# TASK
Write out the entries below exactly, starting at the first line and stopping after the line that contains "naturally represent popular"; skip all pictures.
(MATERIAL PROVIDED Opens)
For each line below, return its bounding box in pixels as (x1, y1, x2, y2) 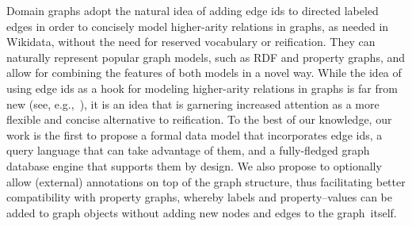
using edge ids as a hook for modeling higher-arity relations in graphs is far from (6, 79, 398, 96)
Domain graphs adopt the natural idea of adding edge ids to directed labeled (6, 2, 379, 18)
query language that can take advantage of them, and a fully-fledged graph (6, 142, 370, 159)
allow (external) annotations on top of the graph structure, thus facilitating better (6, 173, 406, 190)
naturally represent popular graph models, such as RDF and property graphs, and (6, 48, 406, 65)
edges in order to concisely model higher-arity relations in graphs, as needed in (6, 17, 389, 34)
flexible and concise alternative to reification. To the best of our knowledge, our (6, 111, 392, 128)
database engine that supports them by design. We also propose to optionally (6, 157, 382, 174)
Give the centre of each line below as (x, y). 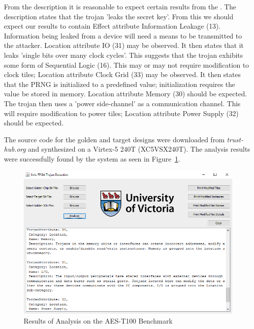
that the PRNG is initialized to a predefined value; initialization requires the (120, 84)
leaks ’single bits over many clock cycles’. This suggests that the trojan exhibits (124, 55)
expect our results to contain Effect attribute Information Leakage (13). (112, 26)
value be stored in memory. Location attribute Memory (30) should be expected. (126, 94)
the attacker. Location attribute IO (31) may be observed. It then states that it (124, 45)
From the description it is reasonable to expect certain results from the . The (120, 6)
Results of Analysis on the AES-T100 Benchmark (98, 320)
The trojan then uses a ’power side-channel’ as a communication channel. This (122, 103)
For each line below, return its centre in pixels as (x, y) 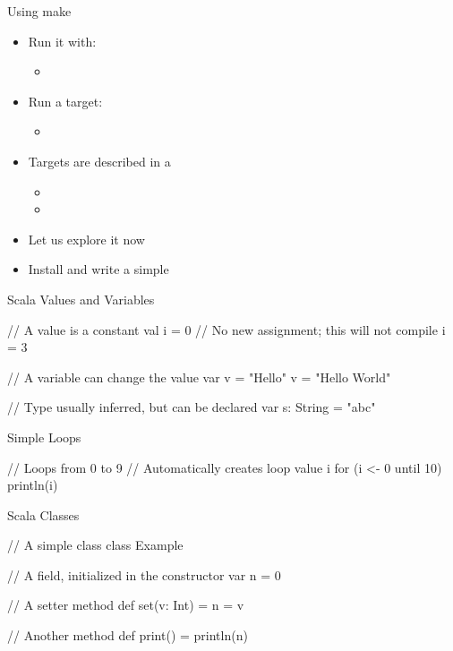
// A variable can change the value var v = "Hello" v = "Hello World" (199, 377)
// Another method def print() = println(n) (128, 635)
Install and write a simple (98, 269)
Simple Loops (44, 437)
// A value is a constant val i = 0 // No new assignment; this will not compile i (226, 329)
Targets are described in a (99, 161)
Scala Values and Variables (81, 299)
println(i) (33, 485)
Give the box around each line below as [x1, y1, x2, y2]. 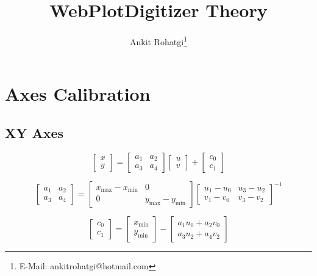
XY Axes [5, 123, 64, 142]
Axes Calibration [5, 81, 151, 106]
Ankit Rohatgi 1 [130, 34, 187, 48]
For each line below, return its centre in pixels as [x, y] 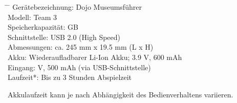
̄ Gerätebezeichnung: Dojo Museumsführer [75, 7]
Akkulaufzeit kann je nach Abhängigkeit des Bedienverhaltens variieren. [121, 94]
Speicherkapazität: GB [43, 27]
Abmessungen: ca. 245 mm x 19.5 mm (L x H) [81, 47]
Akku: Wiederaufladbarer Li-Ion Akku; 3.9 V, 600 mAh [95, 57]
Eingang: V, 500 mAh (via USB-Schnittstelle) [79, 67]
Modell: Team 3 [33, 17]
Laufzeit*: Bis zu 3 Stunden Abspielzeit [70, 77]
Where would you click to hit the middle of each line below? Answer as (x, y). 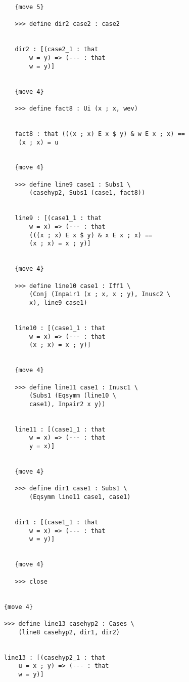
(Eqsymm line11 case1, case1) (80, 497)
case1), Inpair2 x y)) (67, 404)
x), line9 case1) (58, 302)
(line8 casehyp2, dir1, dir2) (69, 632)
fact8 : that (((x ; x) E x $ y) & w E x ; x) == (100, 134)
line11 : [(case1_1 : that (60, 429)
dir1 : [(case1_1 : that (57, 523)
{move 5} (29, 7)
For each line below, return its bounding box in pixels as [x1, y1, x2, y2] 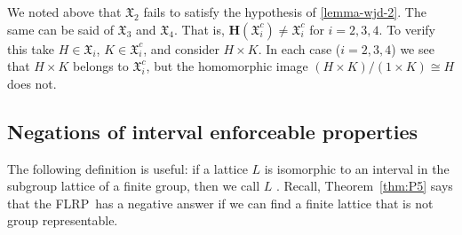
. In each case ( [258, 39, 341, 58]
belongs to [73, 57, 129, 75]
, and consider [143, 39, 219, 58]
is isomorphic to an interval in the [264, 159, 450, 177]
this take [7, 39, 54, 58]
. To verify [378, 20, 436, 38]
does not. [7, 74, 57, 92]
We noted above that [7, 3, 122, 20]
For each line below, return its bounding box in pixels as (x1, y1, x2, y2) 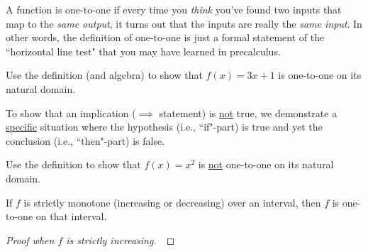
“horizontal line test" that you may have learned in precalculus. (6, 43, 281, 58)
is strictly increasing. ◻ (66, 232, 175, 247)
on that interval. (35, 209, 107, 224)
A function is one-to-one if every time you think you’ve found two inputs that (6, 2, 342, 16)
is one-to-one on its (278, 67, 362, 82)
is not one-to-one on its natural (198, 157, 334, 172)
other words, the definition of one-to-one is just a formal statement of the (6, 30, 325, 45)
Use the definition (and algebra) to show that (6, 67, 203, 82)
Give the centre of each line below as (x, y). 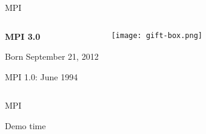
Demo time (25, 125)
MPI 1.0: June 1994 (42, 76)
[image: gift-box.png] (157, 35)
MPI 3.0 (23, 36)
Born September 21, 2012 (52, 56)
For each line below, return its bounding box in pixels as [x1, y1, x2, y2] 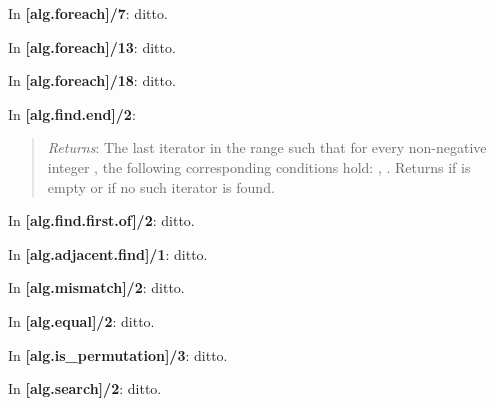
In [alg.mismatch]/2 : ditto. [8, 277, 185, 298]
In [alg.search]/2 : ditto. [8, 378, 162, 399]
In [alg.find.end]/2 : [8, 103, 136, 124]
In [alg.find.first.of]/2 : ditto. [8, 210, 195, 231]
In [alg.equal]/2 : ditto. [8, 310, 155, 331]
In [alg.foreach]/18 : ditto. [8, 70, 176, 91]
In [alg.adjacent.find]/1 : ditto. [8, 243, 208, 264]
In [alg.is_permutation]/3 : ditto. [8, 344, 228, 365]
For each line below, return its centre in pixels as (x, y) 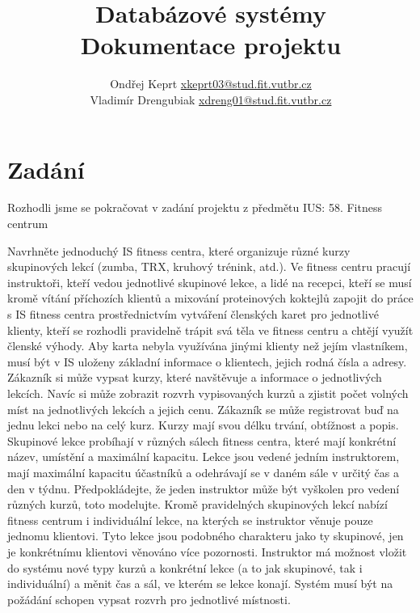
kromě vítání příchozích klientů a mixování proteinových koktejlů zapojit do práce (210, 298)
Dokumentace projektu (211, 45)
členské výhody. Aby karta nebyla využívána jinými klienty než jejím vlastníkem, (208, 346)
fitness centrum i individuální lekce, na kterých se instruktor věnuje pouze (190, 520)
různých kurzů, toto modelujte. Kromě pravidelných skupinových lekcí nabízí (197, 504)
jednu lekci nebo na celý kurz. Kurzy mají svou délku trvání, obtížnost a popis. (203, 425)
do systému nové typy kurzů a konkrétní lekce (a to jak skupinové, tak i (185, 567)
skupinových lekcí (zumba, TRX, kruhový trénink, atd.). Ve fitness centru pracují (209, 266)
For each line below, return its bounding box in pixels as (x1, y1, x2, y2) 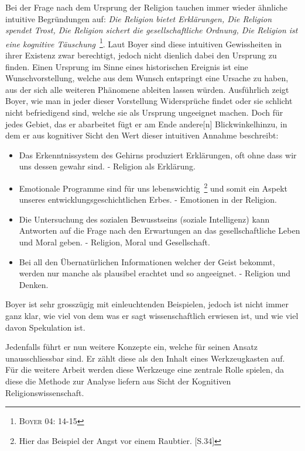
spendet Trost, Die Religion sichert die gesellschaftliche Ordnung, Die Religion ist (5, 24, 298, 36)
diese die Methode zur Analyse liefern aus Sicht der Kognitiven (5, 374, 231, 387)
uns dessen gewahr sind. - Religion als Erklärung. (19, 160, 196, 172)
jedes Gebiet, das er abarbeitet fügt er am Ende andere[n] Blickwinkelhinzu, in (5, 117, 287, 130)
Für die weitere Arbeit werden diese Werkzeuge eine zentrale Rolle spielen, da (5, 363, 285, 376)
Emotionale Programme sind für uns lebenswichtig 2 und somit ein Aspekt (19, 180, 288, 194)
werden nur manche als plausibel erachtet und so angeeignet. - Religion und (19, 267, 291, 279)
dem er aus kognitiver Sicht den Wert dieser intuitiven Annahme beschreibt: (5, 129, 279, 141)
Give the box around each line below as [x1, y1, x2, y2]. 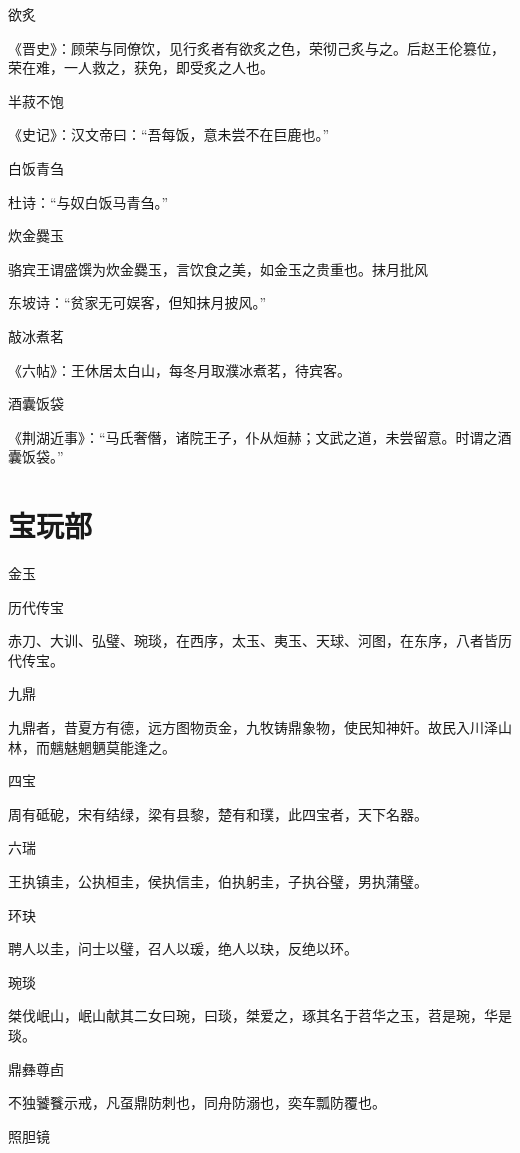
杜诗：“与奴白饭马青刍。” [8, 191, 169, 212]
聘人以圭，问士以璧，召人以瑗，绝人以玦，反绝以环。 [8, 938, 358, 959]
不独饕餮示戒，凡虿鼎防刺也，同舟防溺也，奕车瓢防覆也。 [8, 1092, 386, 1113]
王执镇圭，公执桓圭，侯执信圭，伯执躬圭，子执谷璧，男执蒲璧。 [8, 870, 428, 891]
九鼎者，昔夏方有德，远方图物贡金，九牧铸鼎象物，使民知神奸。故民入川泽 [8, 717, 498, 737]
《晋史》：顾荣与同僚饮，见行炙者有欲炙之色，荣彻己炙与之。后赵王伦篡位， [8, 37, 505, 58]
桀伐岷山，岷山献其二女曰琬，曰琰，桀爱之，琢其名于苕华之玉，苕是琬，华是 [8, 1005, 512, 1026]
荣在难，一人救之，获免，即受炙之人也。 [8, 57, 274, 78]
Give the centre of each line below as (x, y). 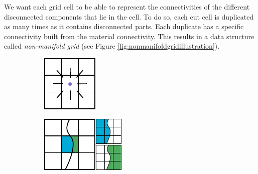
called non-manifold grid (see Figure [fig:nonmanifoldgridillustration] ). (112, 46)
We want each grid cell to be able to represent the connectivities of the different (127, 7)
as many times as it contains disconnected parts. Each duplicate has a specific (124, 26)
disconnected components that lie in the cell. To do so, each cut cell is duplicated (129, 16)
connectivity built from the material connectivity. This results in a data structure (129, 36)
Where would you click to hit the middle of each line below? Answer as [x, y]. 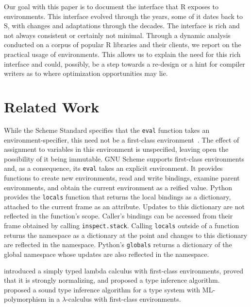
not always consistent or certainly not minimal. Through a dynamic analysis [117, 35]
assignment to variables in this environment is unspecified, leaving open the [116, 149]
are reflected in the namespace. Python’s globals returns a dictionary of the [118, 244]
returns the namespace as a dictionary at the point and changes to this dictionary [126, 235]
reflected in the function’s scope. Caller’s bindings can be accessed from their [118, 216]
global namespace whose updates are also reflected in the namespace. [107, 254]
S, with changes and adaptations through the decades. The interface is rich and [122, 26]
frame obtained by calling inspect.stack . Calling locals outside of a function [122, 225]
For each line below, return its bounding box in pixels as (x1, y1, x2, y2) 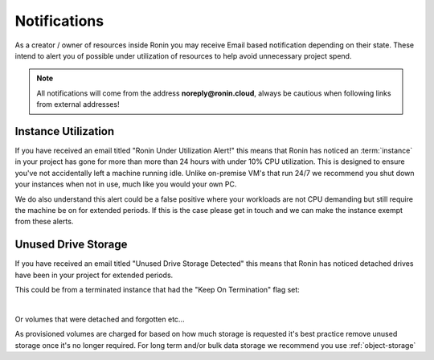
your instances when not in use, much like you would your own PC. (14, 179, 237, 189)
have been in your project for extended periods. (14, 270, 174, 280)
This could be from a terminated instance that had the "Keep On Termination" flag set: (14, 285, 301, 295)
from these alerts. (14, 217, 74, 227)
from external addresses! (36, 100, 120, 109)
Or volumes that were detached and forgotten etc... (14, 314, 185, 324)
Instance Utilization (14, 125, 115, 138)
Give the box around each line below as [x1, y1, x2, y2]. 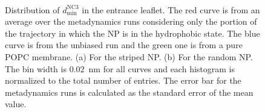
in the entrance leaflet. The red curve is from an [82, 3, 260, 16]
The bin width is [5, 62, 67, 75]
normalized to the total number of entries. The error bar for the [5, 74, 241, 87]
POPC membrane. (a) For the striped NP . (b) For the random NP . [5, 50, 253, 63]
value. [5, 98, 27, 110]
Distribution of [5, 3, 60, 16]
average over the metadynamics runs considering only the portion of [5, 15, 257, 28]
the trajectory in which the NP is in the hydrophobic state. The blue [5, 26, 260, 39]
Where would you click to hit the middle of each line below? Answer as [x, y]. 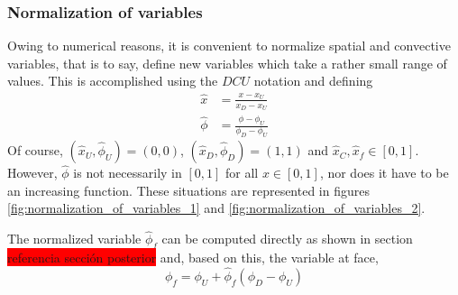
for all [242, 173]
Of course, [35, 150]
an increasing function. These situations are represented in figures [188, 190]
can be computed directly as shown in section [287, 239]
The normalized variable [74, 239]
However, [32, 173]
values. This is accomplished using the [113, 81]
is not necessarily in [128, 173]
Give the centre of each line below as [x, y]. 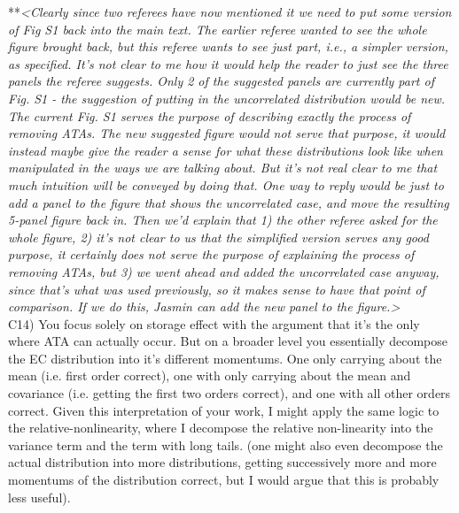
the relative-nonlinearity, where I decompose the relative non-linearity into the [221, 428]
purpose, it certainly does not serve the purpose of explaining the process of [211, 254]
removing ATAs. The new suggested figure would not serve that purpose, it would [227, 133]
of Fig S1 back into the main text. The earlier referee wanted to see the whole [218, 29]
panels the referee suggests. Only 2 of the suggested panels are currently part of [221, 81]
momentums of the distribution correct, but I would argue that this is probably [224, 480]
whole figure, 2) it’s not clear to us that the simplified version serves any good [218, 237]
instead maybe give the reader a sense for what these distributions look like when [226, 150]
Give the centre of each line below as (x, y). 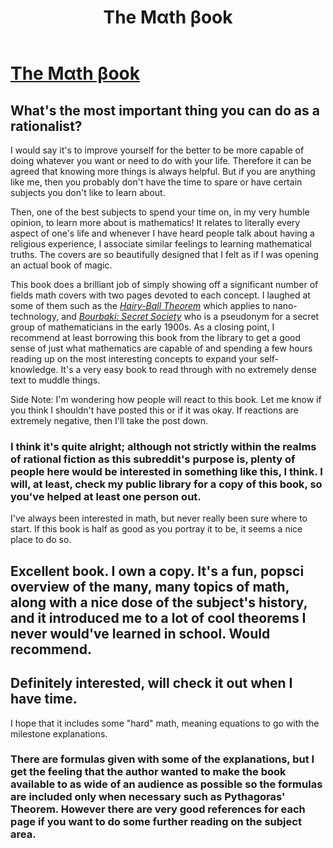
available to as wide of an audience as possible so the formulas (166, 784)
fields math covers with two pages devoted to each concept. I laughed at (160, 295)
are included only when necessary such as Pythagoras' (148, 797)
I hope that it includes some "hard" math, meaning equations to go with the (165, 723)
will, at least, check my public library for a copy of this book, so (166, 484)
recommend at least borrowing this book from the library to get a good (156, 337)
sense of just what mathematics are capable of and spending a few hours (161, 348)
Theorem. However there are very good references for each (158, 809)
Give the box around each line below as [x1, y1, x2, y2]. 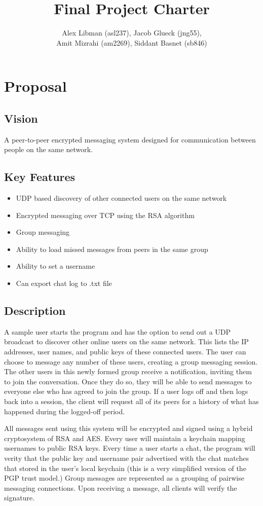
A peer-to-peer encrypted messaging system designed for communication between [4, 134, 256, 144]
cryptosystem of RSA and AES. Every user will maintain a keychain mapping [4, 432, 245, 443]
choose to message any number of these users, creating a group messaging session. [4, 356, 258, 367]
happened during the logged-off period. [4, 406, 125, 416]
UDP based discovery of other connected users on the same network [16, 193, 227, 203]
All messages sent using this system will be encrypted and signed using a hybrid [4, 423, 253, 433]
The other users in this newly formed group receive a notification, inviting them [4, 366, 252, 377]
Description [4, 303, 66, 318]
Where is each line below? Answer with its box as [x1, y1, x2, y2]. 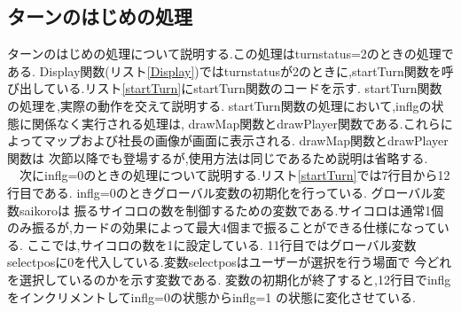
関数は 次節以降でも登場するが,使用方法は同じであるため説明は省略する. [7, 148, 428, 167]
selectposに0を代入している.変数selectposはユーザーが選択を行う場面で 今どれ [7, 253, 452, 271]
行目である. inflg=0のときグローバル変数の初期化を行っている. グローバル [7, 183, 434, 201]
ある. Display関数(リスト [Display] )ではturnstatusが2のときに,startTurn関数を [7, 61, 441, 80]
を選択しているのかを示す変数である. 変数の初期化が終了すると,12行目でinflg [7, 269, 451, 288]
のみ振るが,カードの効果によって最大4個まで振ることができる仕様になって [7, 218, 437, 237]
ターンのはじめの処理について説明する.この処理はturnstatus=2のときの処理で [7, 44, 454, 63]
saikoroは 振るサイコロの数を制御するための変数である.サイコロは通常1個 [19, 200, 444, 219]
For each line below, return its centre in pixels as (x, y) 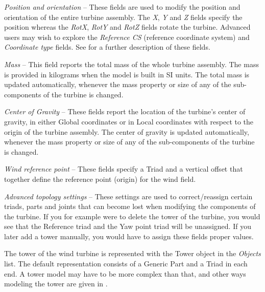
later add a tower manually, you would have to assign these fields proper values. (129, 236)
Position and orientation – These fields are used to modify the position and (122, 7)
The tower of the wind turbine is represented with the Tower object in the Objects (132, 253)
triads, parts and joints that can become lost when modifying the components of (130, 206)
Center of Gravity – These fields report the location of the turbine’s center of (125, 111)
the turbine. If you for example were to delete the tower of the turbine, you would (132, 216)
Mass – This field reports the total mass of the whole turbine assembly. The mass (131, 64)
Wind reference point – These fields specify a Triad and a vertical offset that (124, 169)
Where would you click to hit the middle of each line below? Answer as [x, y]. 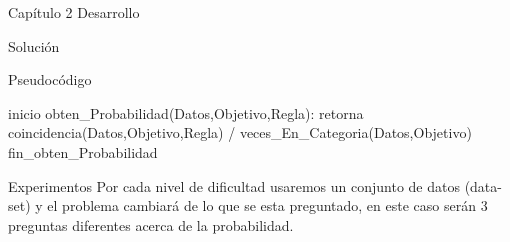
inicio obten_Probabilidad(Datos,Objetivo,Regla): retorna [186, 112]
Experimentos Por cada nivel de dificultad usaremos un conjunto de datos [234, 185]
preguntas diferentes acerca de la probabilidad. [151, 224]
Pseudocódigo [50, 79]
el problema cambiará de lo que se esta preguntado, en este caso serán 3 [267, 205]
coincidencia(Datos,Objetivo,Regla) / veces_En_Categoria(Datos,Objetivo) [240, 132]
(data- [483, 185]
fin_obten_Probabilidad [83, 151]
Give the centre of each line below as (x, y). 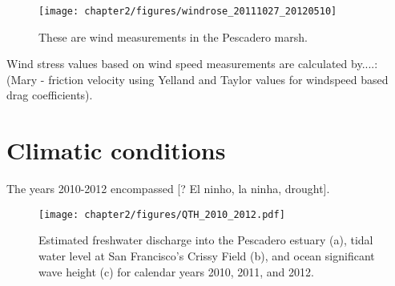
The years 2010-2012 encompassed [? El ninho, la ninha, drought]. (168, 189)
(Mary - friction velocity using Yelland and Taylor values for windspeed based (197, 79)
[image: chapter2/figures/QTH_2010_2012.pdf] (162, 214)
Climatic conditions (116, 150)
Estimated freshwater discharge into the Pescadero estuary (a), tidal (206, 240)
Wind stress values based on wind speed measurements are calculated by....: (192, 64)
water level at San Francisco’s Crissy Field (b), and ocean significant (207, 256)
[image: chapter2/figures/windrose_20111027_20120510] (188, 11)
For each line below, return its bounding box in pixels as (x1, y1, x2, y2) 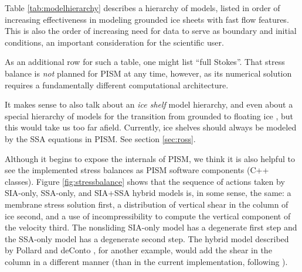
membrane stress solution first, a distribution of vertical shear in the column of (5, 198, 289, 210)
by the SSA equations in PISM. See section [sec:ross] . (5, 132, 196, 144)
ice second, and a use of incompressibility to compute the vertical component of (5, 209, 291, 222)
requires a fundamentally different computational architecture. (5, 78, 229, 91)
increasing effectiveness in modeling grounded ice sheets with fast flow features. (5, 13, 289, 25)
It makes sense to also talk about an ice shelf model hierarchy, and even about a (5, 98, 293, 111)
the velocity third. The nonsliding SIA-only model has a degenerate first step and (5, 221, 297, 233)
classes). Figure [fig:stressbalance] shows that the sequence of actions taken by (5, 175, 285, 187)
(MATERIAL PROVIDED Closes)
# ANSWER TO THIS TASK
For each line below, return its bounding box in pixels as (x1, y1, x2, y2) 
using edge ids as a hook for modeling higher-arity relations in graphs is far from (6, 79, 398, 96)
Domain graphs adopt the natural idea of adding edge ids to directed labeled (6, 2, 379, 18)
query language that can take advantage of them, and a fully-fledged graph (6, 142, 370, 159)
allow (external) annotations on top of the graph structure, thus facilitating better (6, 173, 406, 190)
naturally represent popular graph models, such as RDF and property graphs, and (6, 48, 406, 65)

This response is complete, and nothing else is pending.